Une étude menée sur plus de 58 000 femmes remet en question l’idée que le sexe à la naissance est une simple affaire de hasard. Certains facteurs biologiques ou comportementaux influenceraient bien la probabilité d’avoir une fille ou un garçon.

Non, avoir une fille ou un garçon n’est pas qu’un tirage à pile ou face

C’est une idée répandue : on pense depuis longtemps que la naissance d’un garçon ou d’une fille reposerait sur un pur hasard biologique. Comme si chaque grossesse était un pile ou face génétique, avec une chance sur deux d’un sexe ou de l’autre. Mais, une étude publiée dans Science Advances en juillet 2025 vient bouleverser cette certitude. En analysant les données de plus de 58 000 femmes américaines et 146 000 naissances sur près de 60 ans, des chercheurs de Harvard montrent que certaines familles ont bien une prédisposition à avoir des enfants d’un seul sexe.

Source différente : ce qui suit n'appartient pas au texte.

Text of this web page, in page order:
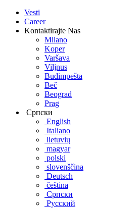
Vesti
Career
Kontaktirajte Nas
Milano
Koper
Varšava
Viljnus
Budimpešta
Beč
Beograd
Prag
Српски
English
Italiano
lietuvių
magyar
polski
slovenščina
Deutsch
čeština
Српски
Pусский
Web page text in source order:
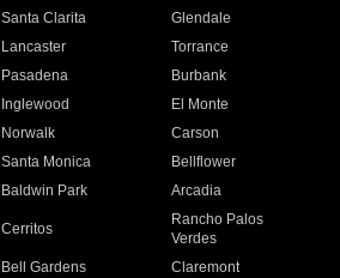
Santa Clarita
Glendale
Lancaster
Torrance
Pasadena
Burbank
Inglewood
El Monte
Norwalk
Carson
Santa Monica
Bellflower
Baldwin Park Arcadia
Cerritos
Rancho Palos
Verdes
Bell Gardens
Claremont
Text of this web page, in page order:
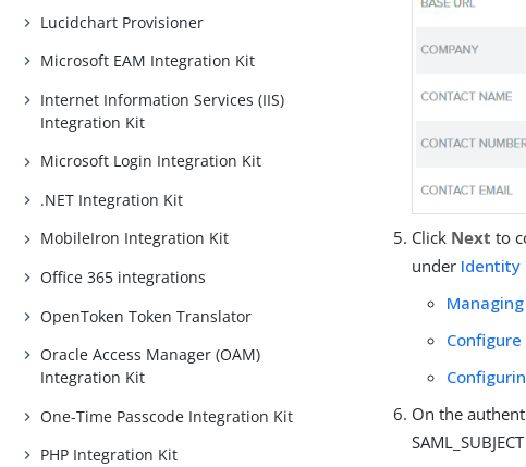
Lucidchart Provisioner
Microsoft EAM Integration Kit
Internet Information Services (IIS)
Integration Kit
Microsoft Login Integration Kit
.NET Integration Kit
MobileIron Integration Kit
Office 365 integrations
OpenToken Token Translator
Oracle Access Manager (OAM)
Integration Kit
One-Time Passcode Integration Kit
PHP Integration Kit
Click Next to
under Identity
Configure
On the
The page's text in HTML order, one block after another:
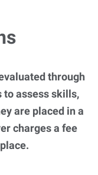
through
to assess skills,
are placed in a
charges a fee
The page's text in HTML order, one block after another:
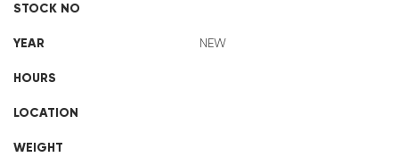
STOCK NO
YEAR NEW
HOURS
LOCATION
WEIGHT
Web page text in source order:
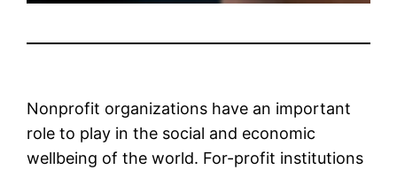
Nonprofit organizations have an important
role to play in the social and economic
wellbeing of the world. For-profit institutions
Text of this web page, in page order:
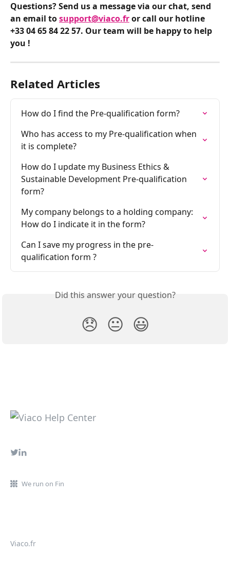
Questions? Send us a message via our chat, send
an email to support@viaco.fr or call our hotline
+33 04 65 84 22 57. Our team will be happy to help
you !
Related Articles
How do I find the Pre-qualification form?
Who has access to my Pre-qualification when
it is complete?
How do I update my Business Ethics &
Sustainable Development Pre-qualification
form?
My company belongs to a holding company:
How do I indicate it in the form?
Can I save my progress in the pre-
qualification form ?
Did this answer your question?
😞 😐 😃
We run on Fin
Viaco.fr
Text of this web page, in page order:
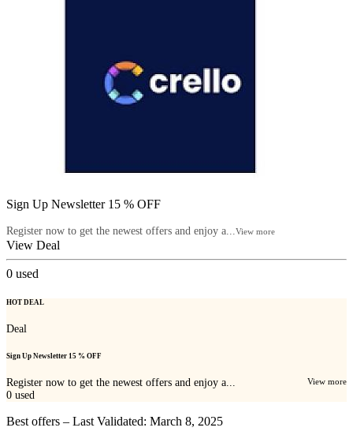
Sign Up Newsletter 15 % OFF
Register now to get the newest offers and enjoy a...View more
View Deal
0 used
HOT DEAL
Deal
Sign Up Newsletter 15 % OFF
Register now to get the newest offers and enjoy a... View more
0 used
Best offers – Last Validated: March 8, 2025
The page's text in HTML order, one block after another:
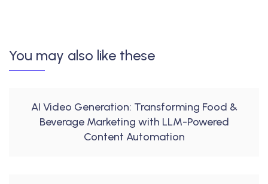
You may also like these
AI Video Generation: Transforming Food &
Beverage Marketing with LLM-Powered
Content Automation
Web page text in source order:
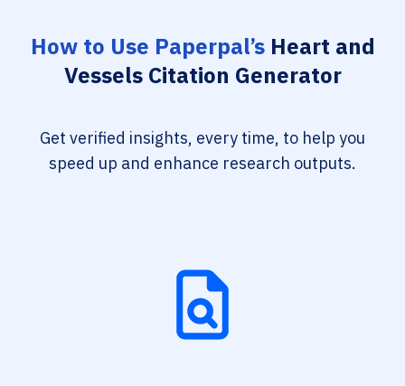
How to Use Paperpal’sHeart and
Vessels Citation Generator
Get verified insights, every time, to help you
speed up and enhance research outputs.
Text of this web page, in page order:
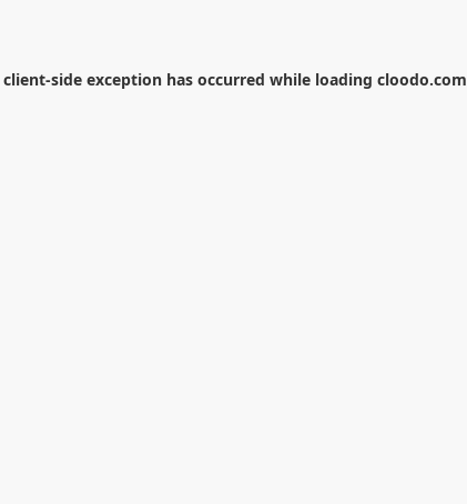
client-side exception has occurred while loading cloodo.com

Une probabilité qui varie d’une famille à l’autre

Contrairement au modèle binomial classique (celui du pile ou face), les naissances suivent un modèle dit « bêta-binomial ». En clair : chaque famille aurait sa propre probabilité d’avoir un garçon ou une fille. Dans les familles avec trois enfants ou plus, les fratries entièrement composées de filles ou de garçons sont plus fréquentes que prévu par le pur hasard. Par exemple, après trois garçons, la probabilité d’en avoir un quatrième grimpe à 61 %.

L’âge de la mère joue un rôle

L’étude a aussi révélé que l’âge de la mère au moment du premier enfant influe sur cette tendance. Plus une femme est âgée à son premier accouchement (au-delà de 28 ans), plus elle a de chances d’avoir une fratrie entièrement composée de garçons ou de filles.

Cette corrélation persiste même lorsqu’on enlève du calcul le dernier enfant, souvent influencé par un éventuel désir de « compléter » la fratrie.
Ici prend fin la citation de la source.